§ **TASK REQUIREMENTS**: From the top of the entries, reproduce each line exactly, stopping after the line that contains "Recommandation for installation: (114, 157)". Omit pictures.
Segment Open
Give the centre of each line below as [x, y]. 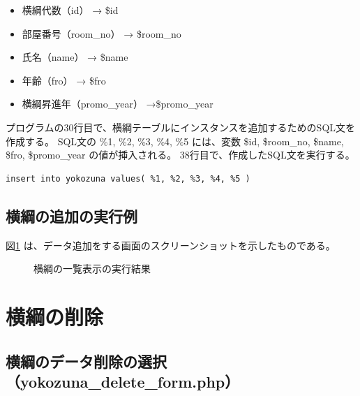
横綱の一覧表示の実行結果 [92, 269]
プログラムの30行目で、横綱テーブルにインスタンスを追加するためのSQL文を [181, 127]
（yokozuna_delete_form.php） [123, 381]
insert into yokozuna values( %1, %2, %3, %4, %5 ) [128, 178]
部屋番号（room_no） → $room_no [102, 33]
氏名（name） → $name [75, 57]
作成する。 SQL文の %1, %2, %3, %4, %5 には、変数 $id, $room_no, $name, [175, 141]
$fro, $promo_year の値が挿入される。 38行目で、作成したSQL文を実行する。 [180, 155]
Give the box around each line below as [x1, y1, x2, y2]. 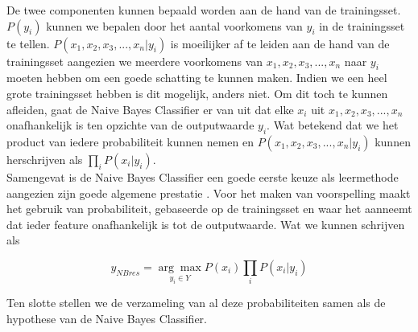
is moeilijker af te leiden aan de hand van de [170, 35, 390, 51]
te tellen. [6, 35, 50, 51]
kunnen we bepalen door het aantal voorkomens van [46, 17, 303, 34]
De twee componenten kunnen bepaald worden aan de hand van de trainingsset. [6, 2, 401, 18]
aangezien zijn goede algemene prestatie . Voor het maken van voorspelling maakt [6, 184, 411, 201]
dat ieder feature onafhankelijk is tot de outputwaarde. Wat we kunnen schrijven [6, 215, 405, 232]
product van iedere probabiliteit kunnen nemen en [6, 133, 254, 150]
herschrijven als [6, 150, 83, 167]
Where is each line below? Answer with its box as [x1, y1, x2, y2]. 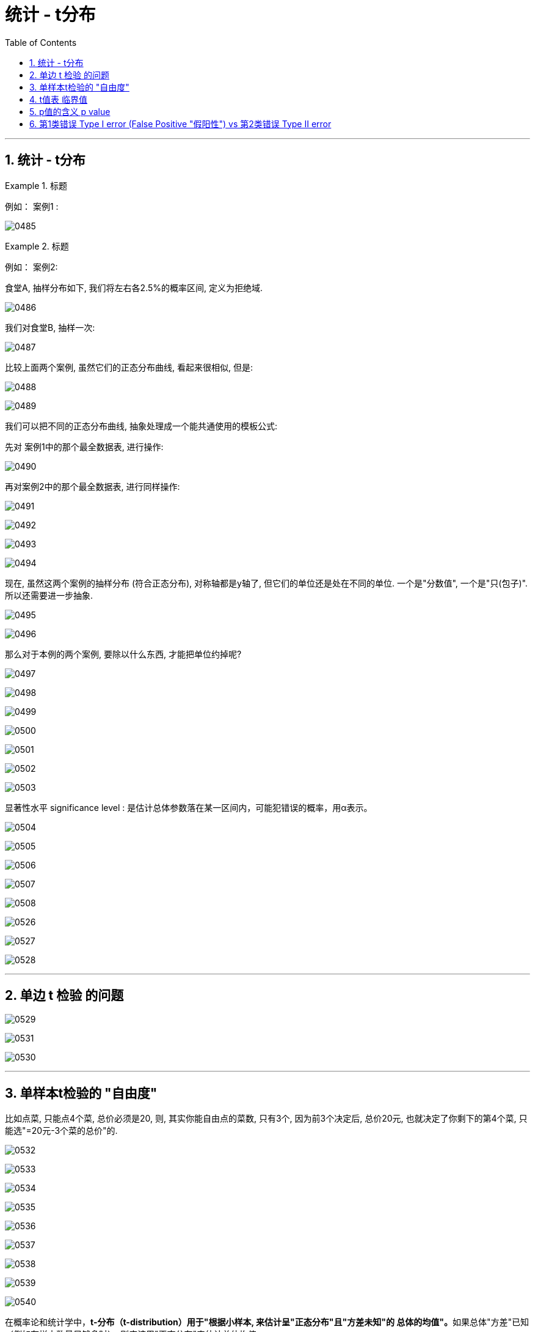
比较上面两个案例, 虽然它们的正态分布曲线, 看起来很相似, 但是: [5, 361, 253, 372]
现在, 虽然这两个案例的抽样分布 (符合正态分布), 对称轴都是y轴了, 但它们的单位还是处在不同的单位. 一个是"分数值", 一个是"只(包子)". [5, 577, 528, 588]
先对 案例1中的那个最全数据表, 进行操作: [5, 441, 164, 452]
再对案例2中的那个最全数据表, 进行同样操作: [5, 481, 180, 492]
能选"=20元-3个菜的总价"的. [5, 1125, 118, 1136]
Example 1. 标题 [5, 180, 67, 191]
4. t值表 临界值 [29, 94, 88, 105]
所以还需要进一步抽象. [5, 590, 93, 601]
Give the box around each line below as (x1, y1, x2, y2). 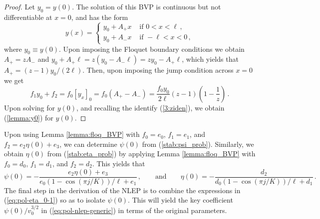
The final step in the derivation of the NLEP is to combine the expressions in (4, 185, 241, 195)
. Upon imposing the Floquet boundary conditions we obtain (59, 43, 245, 54)
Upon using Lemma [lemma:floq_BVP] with (4, 129, 140, 139)
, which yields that (182, 54, 239, 64)
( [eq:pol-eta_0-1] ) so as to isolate (4, 195, 105, 205)
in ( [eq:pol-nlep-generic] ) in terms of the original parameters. (41, 205, 227, 215)
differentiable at (4, 11, 52, 22)
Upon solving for (4, 102, 55, 112)
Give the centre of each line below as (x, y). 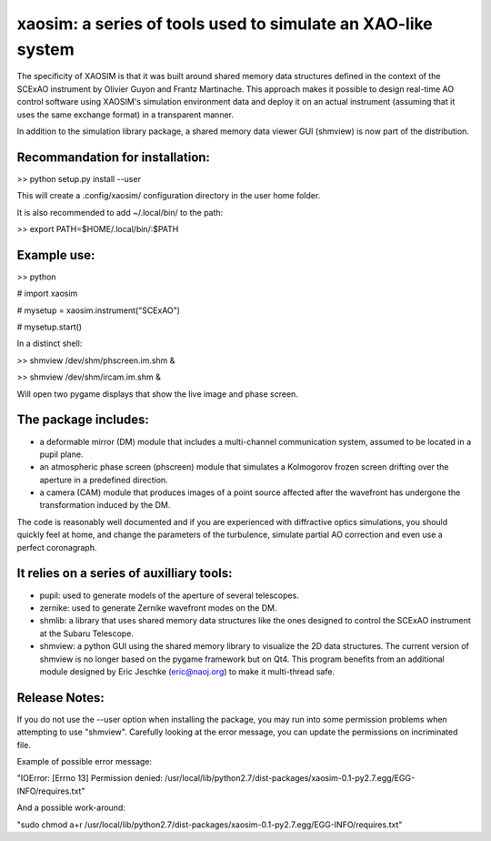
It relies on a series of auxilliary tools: (125, 573)
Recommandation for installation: (114, 157)
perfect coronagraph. (57, 547)
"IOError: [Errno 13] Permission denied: (90, 778)
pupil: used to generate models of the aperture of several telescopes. (169, 595)
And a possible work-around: (71, 808)
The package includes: (83, 420)
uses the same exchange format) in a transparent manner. (125, 115)
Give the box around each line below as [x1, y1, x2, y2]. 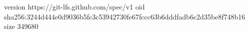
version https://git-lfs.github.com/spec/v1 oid [4, 1, 145, 11]
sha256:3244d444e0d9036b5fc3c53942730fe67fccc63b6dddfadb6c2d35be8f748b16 [4, 11, 245, 21]
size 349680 [4, 21, 38, 31]
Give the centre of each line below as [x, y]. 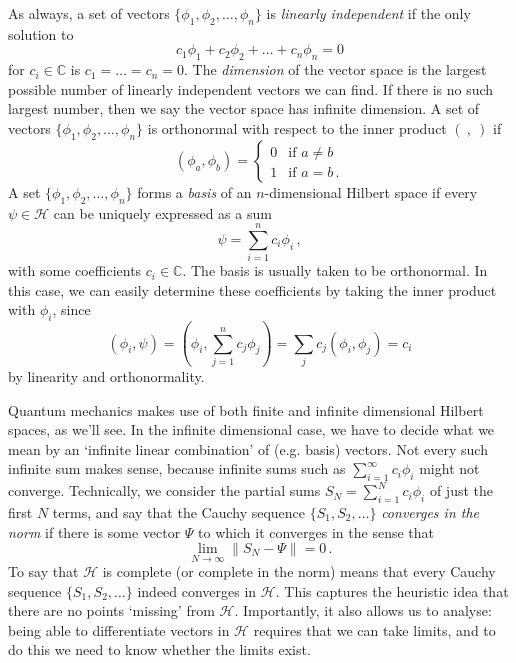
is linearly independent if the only [368, 13]
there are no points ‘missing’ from [111, 610]
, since [71, 309]
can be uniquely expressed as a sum [162, 212]
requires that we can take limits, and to [374, 629]
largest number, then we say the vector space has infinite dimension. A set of [244, 108]
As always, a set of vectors [89, 13]
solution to [41, 33]
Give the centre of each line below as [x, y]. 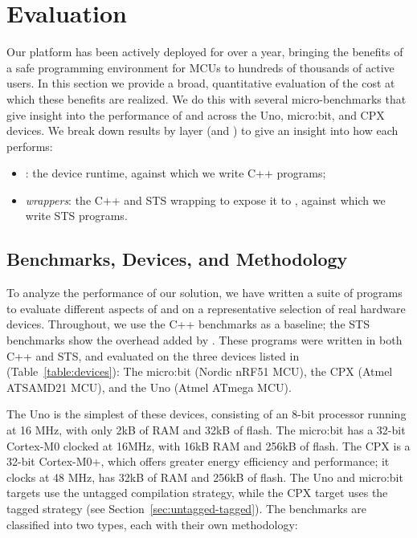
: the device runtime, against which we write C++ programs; [176, 173]
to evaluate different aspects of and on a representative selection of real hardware [206, 308]
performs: [30, 146]
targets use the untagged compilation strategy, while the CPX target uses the [197, 493]
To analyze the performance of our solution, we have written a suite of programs [204, 293]
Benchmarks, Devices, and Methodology [177, 259]
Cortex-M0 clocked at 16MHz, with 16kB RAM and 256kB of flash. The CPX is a [208, 445]
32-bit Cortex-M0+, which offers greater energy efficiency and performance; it [198, 461]
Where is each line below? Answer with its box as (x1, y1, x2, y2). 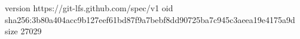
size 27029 (5, 25, 42, 37)
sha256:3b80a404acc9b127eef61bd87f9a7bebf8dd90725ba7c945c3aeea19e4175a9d (5, 13, 295, 25)
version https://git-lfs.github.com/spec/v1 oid (5, 2, 173, 14)
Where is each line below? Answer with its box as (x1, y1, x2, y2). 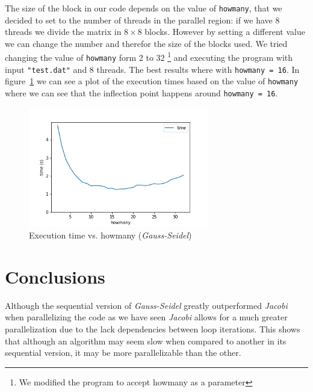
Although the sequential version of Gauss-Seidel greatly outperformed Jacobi (5, 299, 288, 311)
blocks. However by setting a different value (144, 25, 305, 38)
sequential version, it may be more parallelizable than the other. (5, 346, 241, 359)
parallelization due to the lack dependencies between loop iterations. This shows (5, 323, 300, 335)
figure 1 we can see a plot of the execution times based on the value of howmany (5, 75, 299, 87)
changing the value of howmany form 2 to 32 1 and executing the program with (5, 49, 293, 64)
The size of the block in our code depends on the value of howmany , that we (5, 2, 282, 14)
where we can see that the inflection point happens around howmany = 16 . (5, 87, 278, 99)
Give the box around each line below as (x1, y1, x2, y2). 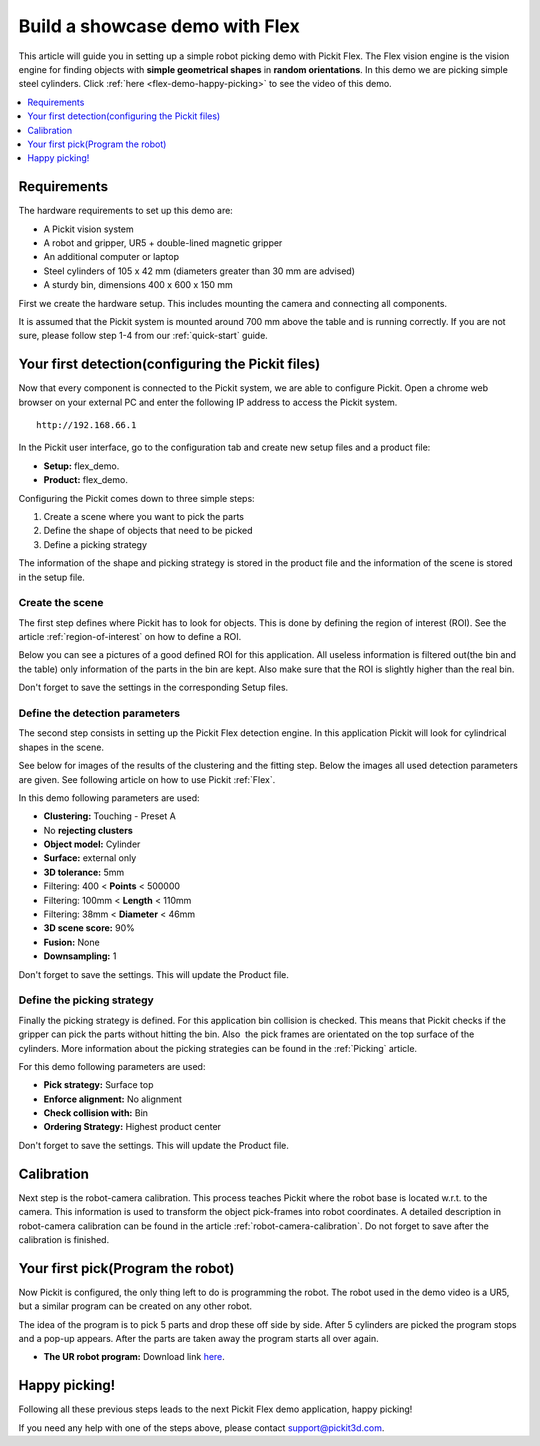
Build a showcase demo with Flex (18, 15, 300, 37)
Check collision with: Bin (43, 1107, 149, 1119)
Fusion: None (43, 936, 100, 948)
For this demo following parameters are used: (18, 1060, 206, 1072)
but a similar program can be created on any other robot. (18, 1300, 253, 1312)
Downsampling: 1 (43, 950, 117, 962)
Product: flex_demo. (43, 474, 129, 486)
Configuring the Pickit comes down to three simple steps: (18, 492, 255, 504)
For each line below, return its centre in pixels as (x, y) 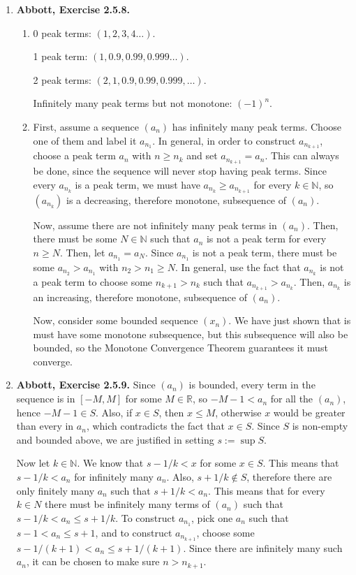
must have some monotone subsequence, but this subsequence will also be (191, 334)
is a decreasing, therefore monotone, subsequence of (177, 199)
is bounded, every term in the (252, 385)
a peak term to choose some (93, 281)
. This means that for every (267, 490)
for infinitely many (114, 477)
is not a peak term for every (266, 239)
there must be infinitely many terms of (127, 504)
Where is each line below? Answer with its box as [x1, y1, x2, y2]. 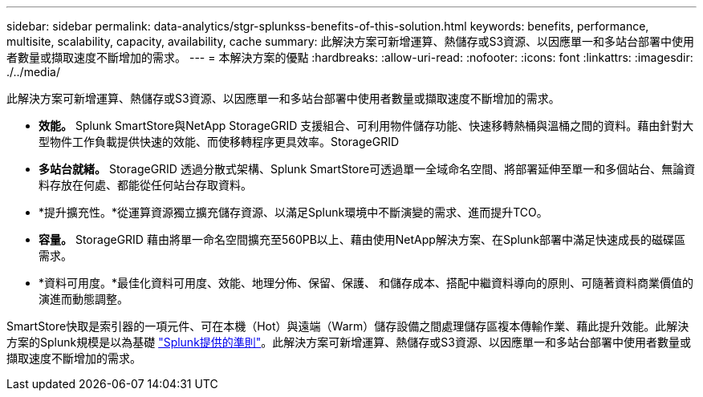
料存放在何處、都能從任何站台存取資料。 [39, 178, 252, 192]
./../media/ [6, 65, 60, 79]
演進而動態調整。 [39, 292, 128, 306]
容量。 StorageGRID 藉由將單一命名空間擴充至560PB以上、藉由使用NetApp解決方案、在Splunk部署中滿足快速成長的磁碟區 [39, 233, 686, 246]
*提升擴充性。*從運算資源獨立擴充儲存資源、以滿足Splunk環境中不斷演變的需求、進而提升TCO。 [39, 205, 548, 219]
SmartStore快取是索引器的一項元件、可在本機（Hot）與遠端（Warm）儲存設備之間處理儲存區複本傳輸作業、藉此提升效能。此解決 [6, 319, 689, 333]
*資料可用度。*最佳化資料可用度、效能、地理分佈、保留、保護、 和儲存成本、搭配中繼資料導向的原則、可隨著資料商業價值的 [39, 276, 693, 290]
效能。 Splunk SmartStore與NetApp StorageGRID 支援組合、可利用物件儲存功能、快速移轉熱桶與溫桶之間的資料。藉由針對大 [39, 119, 694, 132]
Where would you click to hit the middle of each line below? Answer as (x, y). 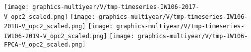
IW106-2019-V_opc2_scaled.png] (56, 36)
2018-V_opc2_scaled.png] (45, 26)
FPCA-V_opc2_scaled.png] (45, 44)
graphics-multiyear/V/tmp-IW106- (193, 36)
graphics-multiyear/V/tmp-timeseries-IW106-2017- (116, 7)
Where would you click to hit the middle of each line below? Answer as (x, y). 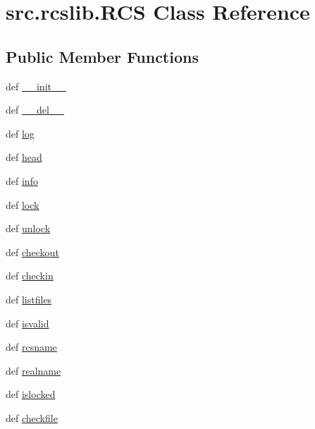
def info (22, 180)
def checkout (32, 252)
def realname (33, 370)
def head (24, 157)
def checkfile (32, 417)
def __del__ (35, 110)
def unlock (28, 228)
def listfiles (29, 299)
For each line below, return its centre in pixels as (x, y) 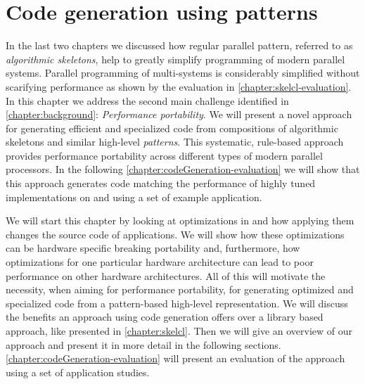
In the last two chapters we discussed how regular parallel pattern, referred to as (179, 45)
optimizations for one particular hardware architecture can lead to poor (160, 262)
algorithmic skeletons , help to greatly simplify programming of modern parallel (175, 59)
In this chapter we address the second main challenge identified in (147, 100)
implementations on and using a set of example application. (134, 197)
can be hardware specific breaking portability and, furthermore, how (153, 248)
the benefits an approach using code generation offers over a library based (165, 317)
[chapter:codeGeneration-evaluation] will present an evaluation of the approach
Segment Closed
§ **SOLVED PROBLEM**:
Give the centre of each line below as [x, y]. 
横綱の一覧表示の実行結果 [92, 269]
プログラムの30行目で、横綱テーブルにインスタンスを追加するためのSQL文を [181, 127]
（yokozuna_delete_form.php） [123, 381]
insert into yokozuna values( %1, %2, %3, %4, %5 ) [128, 178]
部屋番号（room_no） → $room_no [102, 33]
氏名（name） → $name [75, 57]
作成する。 SQL文の %1, %2, %3, %4, %5 には、変数 $id, $room_no, $name, [175, 141]
$fro, $promo_year の値が挿入される。 38行目で、作成したSQL文を実行する。 [180, 155]
Give the box around each line below as [x1, y1, x2, y2]. 
is moeilijker af te leiden aan de hand van de [170, 35, 390, 51]
te tellen. [6, 35, 50, 51]
kunnen we bepalen door het aantal voorkomens van [46, 17, 303, 34]
De twee componenten kunnen bepaald worden aan de hand van de trainingsset. [6, 2, 401, 18]
aangezien zijn goede algemene prestatie . Voor het maken van voorspelling maakt [6, 184, 411, 201]
dat ieder feature onafhankelijk is tot de outputwaarde. Wat we kunnen schrijven [6, 215, 405, 232]
product van iedere probabiliteit kunnen nemen en [6, 133, 254, 150]
herschrijven als [6, 150, 83, 167]
Where is each line below? Answer with its box as [x1, y1, x2, y2]. 
比较上面两个案例, 虽然它们的正态分布曲线, 看起来很相似, 但是: [5, 361, 253, 372]
现在, 虽然这两个案例的抽样分布 (符合正态分布), 对称轴都是y轴了, 但它们的单位还是处在不同的单位. 一个是"分数值", 一个是"只(包子)". [5, 577, 528, 588]
先对 案例1中的那个最全数据表, 进行操作: [5, 441, 164, 452]
再对案例2中的那个最全数据表, 进行同样操作: [5, 481, 180, 492]
能选"=20元-3个菜的总价"的. [5, 1125, 118, 1136]
Example 1. 标题 [5, 180, 67, 191]
4. t值表 临界值 [29, 94, 88, 105]
所以还需要进一步抽象. [5, 590, 93, 601]
Give the box around each line below as (x1, y1, x2, y2). 
The final step in the derivation of the NLEP is to combine the expressions in (4, 185, 241, 195)
. Upon imposing the Floquet boundary conditions we obtain (59, 43, 245, 54)
Upon using Lemma [lemma:floq_BVP] with (4, 129, 140, 139)
, which yields that (182, 54, 239, 64)
( [eq:pol-eta_0-1] ) so as to isolate (4, 195, 105, 205)
in ( [eq:pol-nlep-generic] ) in terms of the original parameters. (41, 205, 227, 215)
differentiable at (4, 11, 52, 22)
Upon solving for (4, 102, 55, 112)
Give the centre of each line below as (x, y). 
It relies on a series of auxilliary tools: (125, 573)
Recommandation for installation: (114, 157)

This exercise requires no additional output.